Answer:
The energy that can be stored in the capacitor is 239 nJ
Explanation:
We first calculate the capacitance of each material. Let C₁ be the capacitance of pyrex glass and C₂ be the capacitance of polystyrene.

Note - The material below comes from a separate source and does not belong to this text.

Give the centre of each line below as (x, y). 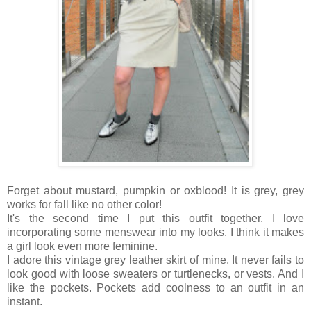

C₁ = κ₁ε₀A/d where κ₁ = dielectric constant of pyrex glass = 5, A = area of plates = L² where L = length of square plate = 7.40 cm = 7.40 × 10⁻² m and d = thickness of pyrex slab = 1.60 mm = 1.60 × 10⁻³ m and ε₀ = permittivity of free space = 8.854 × 10⁻¹² F/m
C₁ = κ₁ε₀A/d = κ₁ε₀L²/d = 5 × 8.854 × 10⁻¹² F/m × (7.40 × 10⁻² m)²/1.60 × 10⁻³ m = 2424.2252/1.60 × 10⁻¹¹ F = 1515.14 × 10⁻¹¹ F = 15.2 × 10⁻⁹ F = 15.2 nF
C₂ = κ₂ε₀A/d where κ₂ = dielectric constant of polystyrene = 3, A = area of plates = L² where L = length of square plate = 7.40 cm = 7.40 × 10⁻² m and d = thickness of polystyrene slab = 1.60 mm = 1.60 × 10⁻³ m and ε₀ = permittivity of free space = 8.854 × 10⁻¹² F/m
C₁ = κ₁ε₀A/d = κ₁ε₀L²/d = 3 × 8.854 × 10⁻¹² F/m × (7.40 × 10⁻² m)²/1.60 × 10⁻³ m = 1454.5351/1.60 × 10⁻¹¹ F = 909.08 × 10⁻¹¹ F = 9.09 × 10⁻⁹ F = 9.09 nF
Since the capacitors are in series, we find their effective capacitance C from
1/C = 1/C₁ + 1/C₂
C = C₁C₂/(C₁ + C₂)
= 15.2 × 10⁻⁹ F × 9.09 × 10⁻⁹ F/(15.2 × 10⁻⁹ F + 9.09 × 10⁻⁹ F)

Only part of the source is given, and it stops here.